I'm confused, why use the 1DXIII sensor not the RP sensor ?
arguably one was designed for an SLR and the other for Mirrorless.....


----------



## koenkooi (Jun 25, 2020)

Dpickup said:


> I'm confused, why use the 1DXIII sensor not the RP sensor ?
> arguably one was designed for an SLR and the other for Mirrorless.....



LOL, the RP sensor is the 6D2 sensor with new microlenses. It also is one of the old, slow sensors. As we can see from the 32MP M6II, it's not the Digic 8 holding back performance on the R and RP, it's the sensor.

FWIW, on this forum 'sensor' tends to be used for the bare sensor, Canon uses 'sensor' to describe the bare sensor + microlens array. That's why Canon can call a sensor "new!!!" with a straight face when reusing an old one.


----------



## Michael Clark (Jun 25, 2020)

usern4cr said:


> It's interesting to hear of "weather sealed" claims by various manufacturers. The reality is that some are incredible, most are adequate if you don't keep them in continuous rain, and some are downright lying.
> 
> I have an Olympus EM1mark2 and pro lenses. If you bet me some big money if I dunked it with lens into a toilet or swimming pool and it'd still work fine, I'd take your bet and it'd be fine. They're one of the few(maybe only) than went truly overboard in weather sealing. Too bad the sensor is so small and so old (even in the mark3).
> 
> ...



I've never seen Canon refer to an ILC as "weather sealed". They use the term "weather sealing" a lot to describe a camera's parts, but they don't ever call those cameras "weather sealed." They call their cameras "dust and weather resistant", they don't call them "dust and weather proof."


----------



## usern4cr (Jun 25, 2020)

Michael Clark said:


> I've never seen Canon refer to an ILC as "weather sealed". They use the term "weather sealing" a lot to describe a camera's parts, but they don't ever call those cameras "weather sealed." They call their cameras "dust and weather resistant", they don't call them "dust and weather proof."

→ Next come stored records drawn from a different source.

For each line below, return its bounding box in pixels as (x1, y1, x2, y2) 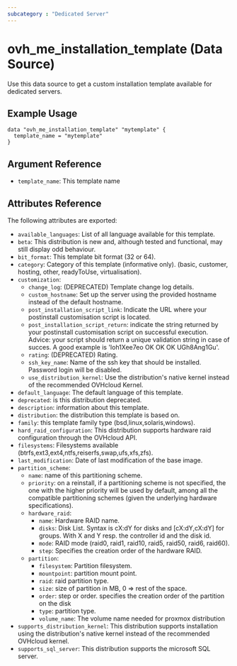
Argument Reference (7, 157, 102, 170)
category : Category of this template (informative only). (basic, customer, (17, 260, 229, 268)
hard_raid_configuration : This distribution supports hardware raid (17, 426, 212, 434)
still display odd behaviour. (17, 245, 96, 253)
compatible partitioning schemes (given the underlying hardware (28, 494, 217, 502)
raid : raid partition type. (38, 577, 110, 585)
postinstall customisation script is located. (28, 313, 151, 321)
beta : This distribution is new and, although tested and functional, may (17, 238, 223, 245)
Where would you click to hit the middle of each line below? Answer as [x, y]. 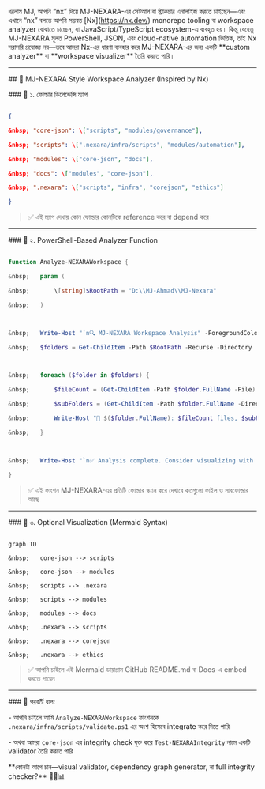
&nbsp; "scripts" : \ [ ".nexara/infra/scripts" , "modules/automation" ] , [127, 145]
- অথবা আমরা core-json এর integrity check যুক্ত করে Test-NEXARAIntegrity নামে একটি [129, 742]
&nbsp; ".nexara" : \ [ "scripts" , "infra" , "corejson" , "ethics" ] [116, 188]
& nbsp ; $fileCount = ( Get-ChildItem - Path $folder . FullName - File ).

I haven't paid too much attention to whether they say 'sealed' or 'sealing' as I wouldn't think there was much difference between them. I know they don't use the term 'proof' as probably all manufacturers avoid that claim. I didn't mean to imply anything negative about Canon's sealing, as I've heard that they do a good job of sealing in general. In fact, that's one (of many) reasons I'm so eager to get the R5 and start a new chapter in my photographic adventures with it.


----------



## Michael Clark (Jun 25, 2020)

usern4cr said:


> I haven't paid too much attention to whether they say 'sealed' or 'sealing' as I wouldn't think there was much difference between them.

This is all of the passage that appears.